- Sire: Amerigo
- Grandsire: Nearco
- Dam: Morn Again
- Damsire: Sun Again
- Sex: Filly
- Foaled: 1963
- Country: United States
- Colour: Chestnut
- Breeder: Allaire du Pont
- Owner: Bohemia Stable
- Trainer: George M. Baker
- Record: 49- 21-9-5
- Earnings: US$552,972

Major wins
- Firenze Handicap (1967, 1968) Matchmaker Stakes (1967, 1968) Molly Pitcher Handicap (1967, 1968) Maskette Handicap (1967) New York Handicap (1967) Delaware Handicap (1968) Vineland Handicap (1968) Ladies Handicap (1968) Sheepshead Bay Handicap (1968)

Honours
- Aiken Thoroughbred Racing Hall of Fame (1977) Maryland Thoroughbred Hall of Fame (2013)

= Politely =

American-bred Thoroughbred racehorse

Politely (foaled 1963 in Maryland) was an American Thoroughbred racehorse. She was bred by Allaire du Pont and raced under her Bohemia Stable banner. Her sire, Amerigo, a son of the great Nearco, was a stakes winner of races in England and the United States including the Coventry Stakes, New York Handicap and the San Juan Capistrano Handicap. Her dam was Morn Again, a daughter of Calumet Farm's multiple stakes winner Sun Again.

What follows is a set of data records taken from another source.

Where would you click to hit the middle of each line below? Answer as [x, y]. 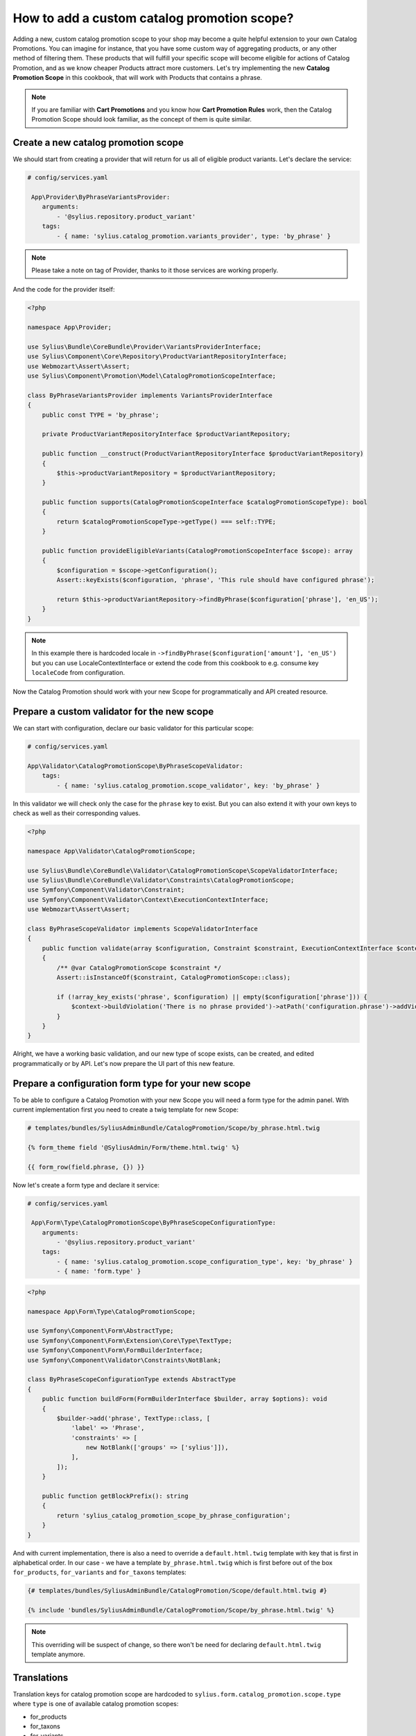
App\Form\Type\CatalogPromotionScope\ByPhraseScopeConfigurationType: [154, 1223]
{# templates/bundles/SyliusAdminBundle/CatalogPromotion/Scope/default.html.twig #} [177, 1591]
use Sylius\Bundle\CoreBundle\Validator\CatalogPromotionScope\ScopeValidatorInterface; [183, 870]
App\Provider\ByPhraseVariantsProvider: [101, 197]
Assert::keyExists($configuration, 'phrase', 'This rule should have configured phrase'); [216, 580]
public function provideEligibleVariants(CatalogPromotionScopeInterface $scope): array [197, 551]
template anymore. [58, 1654]
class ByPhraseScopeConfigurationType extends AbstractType [132, 1379]
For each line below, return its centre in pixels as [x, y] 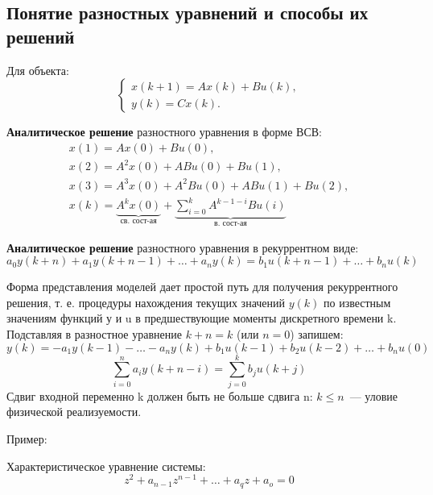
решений [41, 36]
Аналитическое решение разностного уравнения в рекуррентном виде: [183, 247]
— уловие [374, 395]
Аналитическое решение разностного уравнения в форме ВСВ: [165, 132]
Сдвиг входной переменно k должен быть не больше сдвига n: [160, 395]
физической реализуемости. [74, 412]
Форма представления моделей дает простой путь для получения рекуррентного [202, 287]
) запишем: [317, 334]
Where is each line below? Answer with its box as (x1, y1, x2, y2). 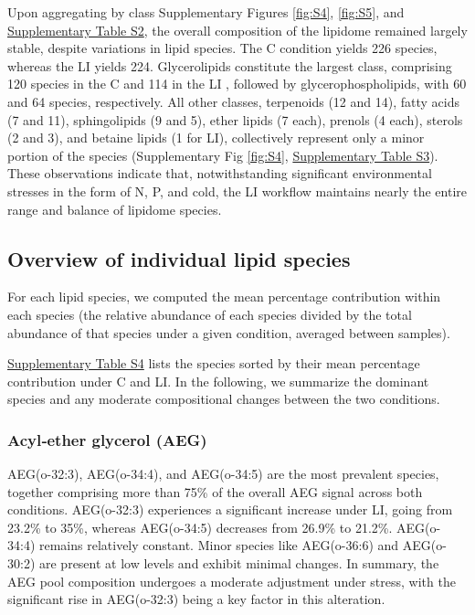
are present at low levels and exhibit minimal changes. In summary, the (38, 554, 439, 573)
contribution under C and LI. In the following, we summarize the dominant (7, 371, 429, 390)
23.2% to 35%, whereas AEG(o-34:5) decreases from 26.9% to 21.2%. (7, 517, 393, 536)
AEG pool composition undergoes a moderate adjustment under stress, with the (7, 571, 456, 590)
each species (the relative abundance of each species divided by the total (7, 304, 412, 323)
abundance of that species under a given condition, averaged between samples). (7, 323, 450, 342)
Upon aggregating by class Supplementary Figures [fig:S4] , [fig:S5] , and (7, 3, 405, 21)
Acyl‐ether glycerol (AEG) (7, 428, 207, 451)
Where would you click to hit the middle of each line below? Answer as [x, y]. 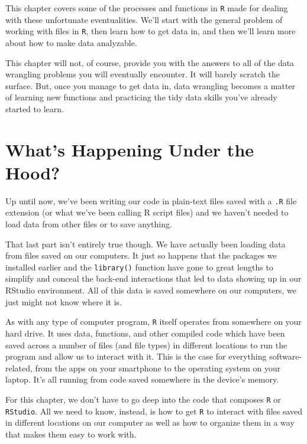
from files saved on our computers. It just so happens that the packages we [141, 255]
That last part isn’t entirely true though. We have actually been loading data [146, 244]
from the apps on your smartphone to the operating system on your [158, 368]
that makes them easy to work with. [71, 434]
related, [19, 368]
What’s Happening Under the [130, 149]
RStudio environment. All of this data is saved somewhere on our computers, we [151, 290]
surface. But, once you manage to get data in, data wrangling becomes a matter [151, 85]
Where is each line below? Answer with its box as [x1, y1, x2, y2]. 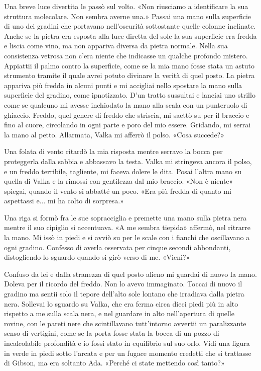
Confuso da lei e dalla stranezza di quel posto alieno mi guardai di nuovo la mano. [4, 268, 257, 279]
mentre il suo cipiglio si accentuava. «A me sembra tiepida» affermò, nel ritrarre [4, 222, 250, 233]
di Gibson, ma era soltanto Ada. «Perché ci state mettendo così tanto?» [4, 357, 225, 368]
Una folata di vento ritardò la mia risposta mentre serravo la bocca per [4, 146, 223, 157]
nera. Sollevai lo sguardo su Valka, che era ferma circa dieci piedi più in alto [4, 298, 238, 309]
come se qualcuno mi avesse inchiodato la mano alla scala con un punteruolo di [4, 99, 247, 110]
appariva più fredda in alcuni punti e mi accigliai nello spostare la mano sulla [4, 80, 242, 90]
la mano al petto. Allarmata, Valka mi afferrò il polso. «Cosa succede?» [4, 129, 224, 139]
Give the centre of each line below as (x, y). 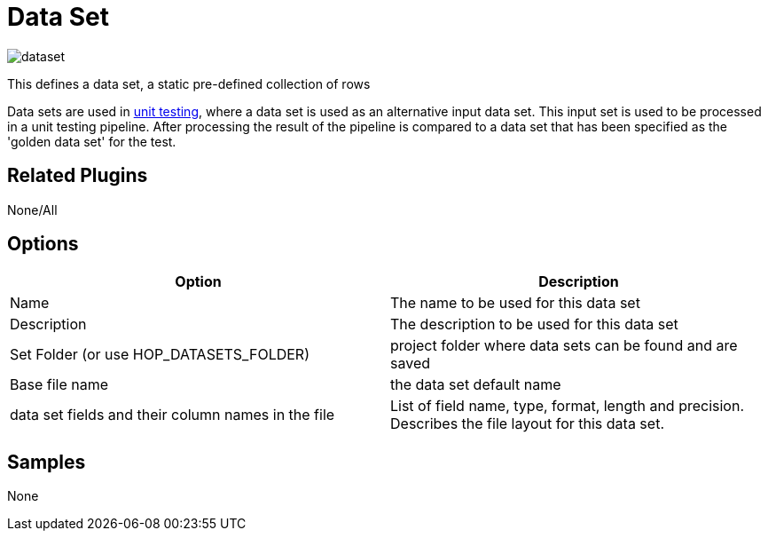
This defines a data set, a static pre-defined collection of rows (189, 83)
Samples (47, 462)
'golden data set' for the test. (92, 141)
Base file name (59, 385)
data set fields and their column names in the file (172, 415)
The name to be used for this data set (515, 303)
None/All (32, 210)
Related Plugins (78, 176)
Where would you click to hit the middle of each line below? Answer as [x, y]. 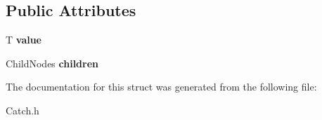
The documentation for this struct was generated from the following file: [161, 87]
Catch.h [22, 110]
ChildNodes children [52, 63]
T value [24, 40]
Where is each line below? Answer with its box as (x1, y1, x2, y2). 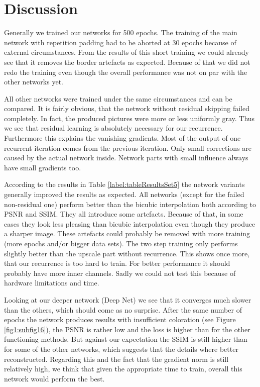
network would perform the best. (4, 373, 105, 383)
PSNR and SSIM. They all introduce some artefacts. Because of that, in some (4, 209, 243, 219)
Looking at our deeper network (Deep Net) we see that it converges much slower (4, 294, 251, 305)
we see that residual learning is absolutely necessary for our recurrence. (4, 123, 223, 133)
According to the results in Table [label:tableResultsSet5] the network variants (4, 179, 245, 189)
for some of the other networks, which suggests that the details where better (4, 343, 238, 354)
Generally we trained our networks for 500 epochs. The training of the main (4, 27, 237, 38)
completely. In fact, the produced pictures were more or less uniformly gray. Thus (4, 113, 255, 123)
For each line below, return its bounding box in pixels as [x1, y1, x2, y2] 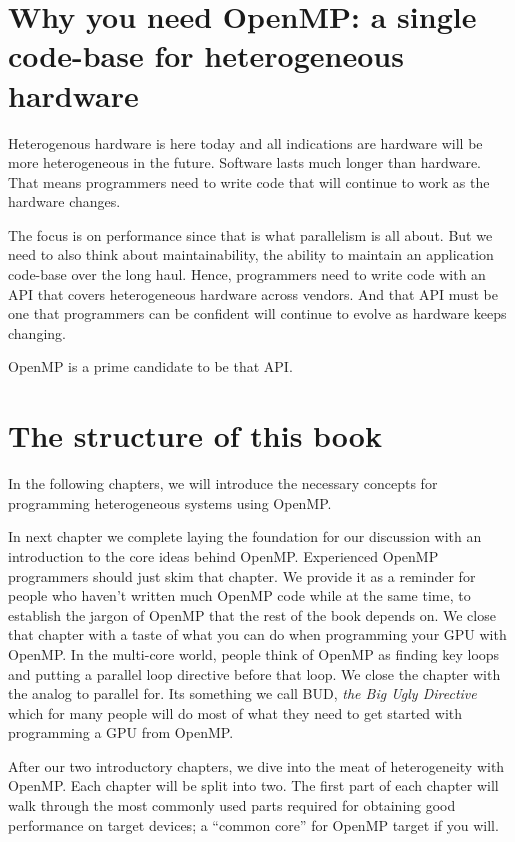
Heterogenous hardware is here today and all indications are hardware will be [8, 132, 483, 153]
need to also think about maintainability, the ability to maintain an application [8, 244, 494, 265]
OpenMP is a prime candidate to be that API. [8, 356, 293, 377]
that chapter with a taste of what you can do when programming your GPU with [8, 624, 507, 645]
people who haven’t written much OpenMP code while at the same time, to [8, 585, 471, 606]
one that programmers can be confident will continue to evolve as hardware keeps [8, 303, 507, 324]
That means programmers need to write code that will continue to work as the [8, 171, 490, 192]
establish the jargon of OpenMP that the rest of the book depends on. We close [8, 604, 496, 625]
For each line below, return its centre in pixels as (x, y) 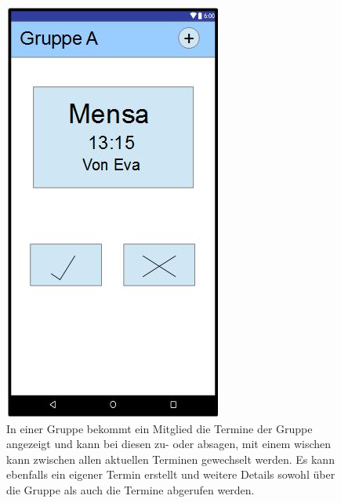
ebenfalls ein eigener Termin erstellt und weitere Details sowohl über (171, 474)
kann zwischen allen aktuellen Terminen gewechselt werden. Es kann (170, 459)
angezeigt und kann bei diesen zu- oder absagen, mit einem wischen (169, 444)
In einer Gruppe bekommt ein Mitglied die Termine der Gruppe (160, 428)
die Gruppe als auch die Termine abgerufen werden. (131, 489)
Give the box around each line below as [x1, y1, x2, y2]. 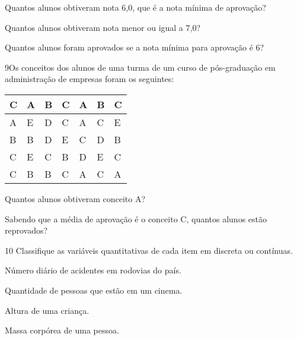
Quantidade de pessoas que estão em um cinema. [5, 284, 183, 296]
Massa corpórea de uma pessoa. [5, 324, 119, 336]
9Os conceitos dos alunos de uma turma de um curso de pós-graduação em [5, 61, 276, 73]
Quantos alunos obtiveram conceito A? [5, 192, 146, 204]
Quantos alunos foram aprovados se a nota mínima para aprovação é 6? [5, 41, 264, 53]
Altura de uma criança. [5, 304, 90, 316]
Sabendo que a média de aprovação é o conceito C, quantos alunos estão [5, 212, 267, 225]
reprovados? [5, 224, 48, 237]

When Politely, trained by George Baker, raced at age three, her best outing was a third to 1965 American Horse of the Year Moccasin in the 1966 Test Stakes. At ages four and five, she was one of the top fillies in the United States, scoring back-to-back wins in three important stakes races, which included equalling and breaking the Monmouth Park track record in the Matchmaker Stakes.

Retired to broodmare duty, Politely produced eleven foals between 1971 and 1987. She was bred to top stallions such as Hoist The Flag, Dr. Fager, Alydar, The Minstrel, Smarten and Northern Dancer, but her offspring met with limited racing success.

In 1977 Politely was inducted into the Aiken Thoroughbred Racing Hall of Fame and into the Maryland Thoroughbred Hall of Fame in 2013.